◆ **Dataset records**
Start of Block

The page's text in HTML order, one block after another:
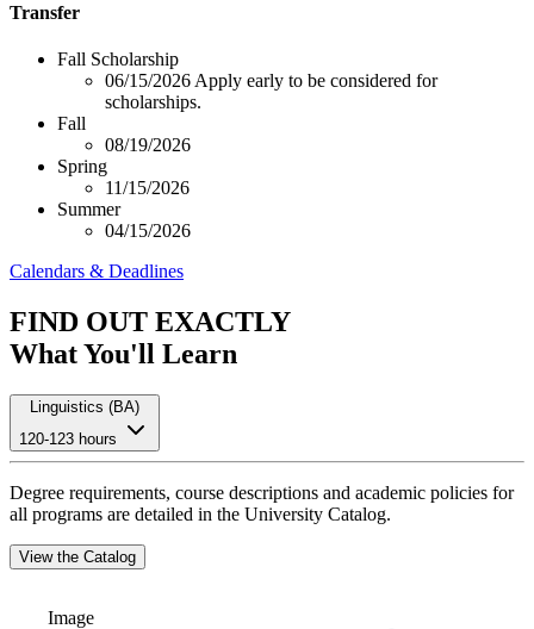
Transfer
Fall Scholarship
06/15/2026 Apply early to be considered for
scholarships.
Fall
08/19/2026
Spring
11/15/2026
Summer
04/15/2026
Calendars & Deadlines
FIND OUT EXACTLY
What You'll Learn
Linguistics (BA)
120-123 hours
Degree requirements, course descriptions and academic policies for
all programs are detailed in the University Catalog.
View the Catalog
Image
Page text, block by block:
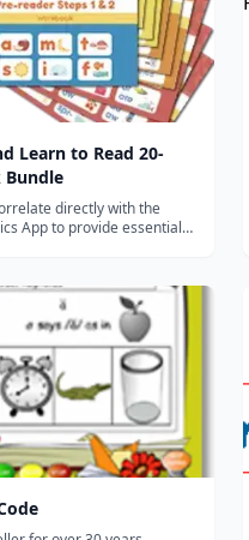
Learn to Read 20-
Bundle
directly with the
App to provide essential
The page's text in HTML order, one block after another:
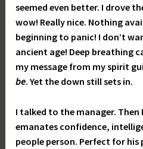
seemed even better. I drove
wow! Really nice. Nothing
beginning to panic! I don’t
ancient age! Deep breathing
my message from my spirit
be. Yet the down still sets in.
I talked to the manager. Then
emanates confidence,
people person. Perfect for
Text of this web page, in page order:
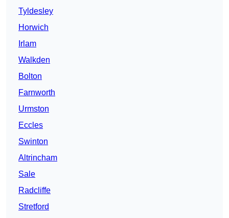
Tyldesley
Horwich
Irlam
Walkden
Bolton
Farnworth
Urmston
Eccles
Swinton
Altrincham
Sale
Radcliffe
Stretford
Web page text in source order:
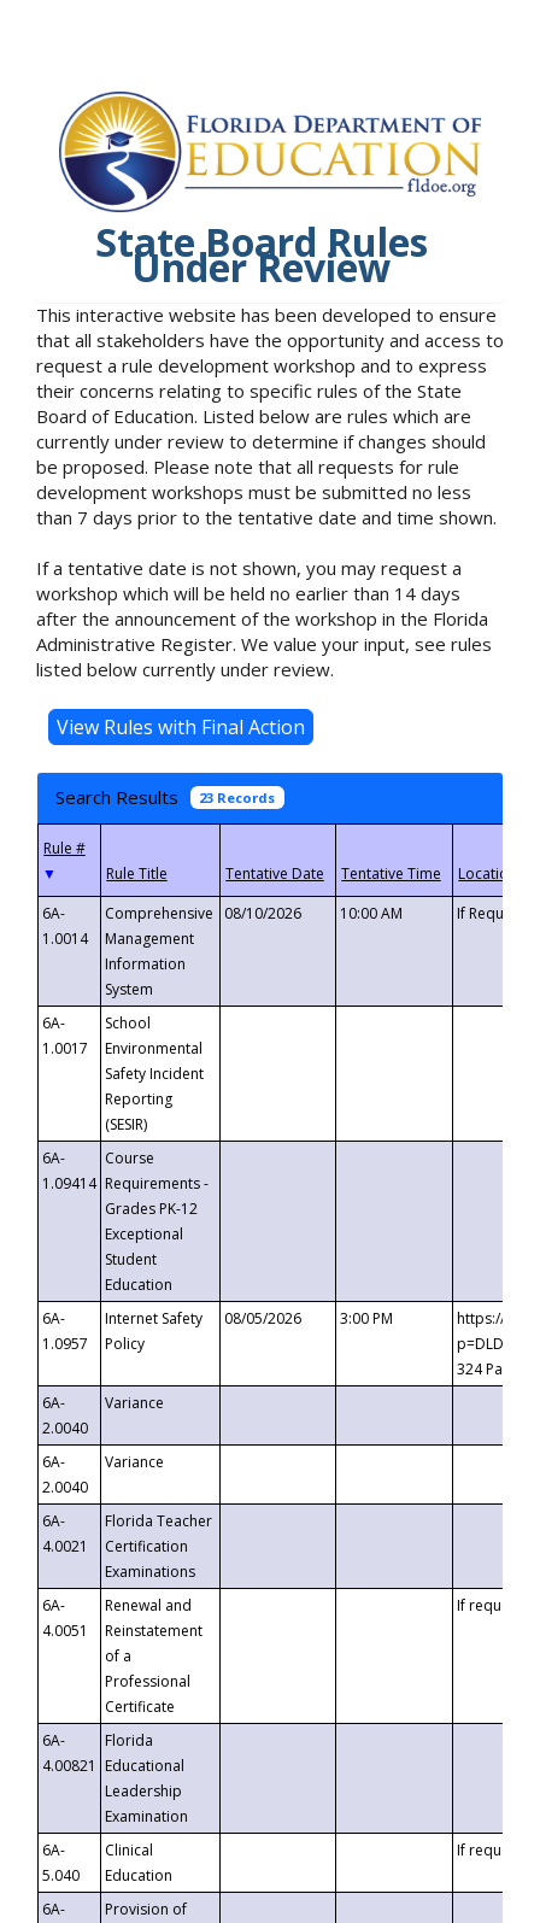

End of Block

◆ **Instructions to follow**
Reproduce verbatim every line starting at the line that holds "Text of this" and ending with the final line of the data; omit the pictures.

◆ **Result of this task**
Text of this web page, in page order:
Tyldesley
Horwich
Irlam
Walkden
Bolton
Farnworth
Urmston
Eccles
Swinton
Altrincham
Sale
Radcliffe
Stretford
Web page text in source order:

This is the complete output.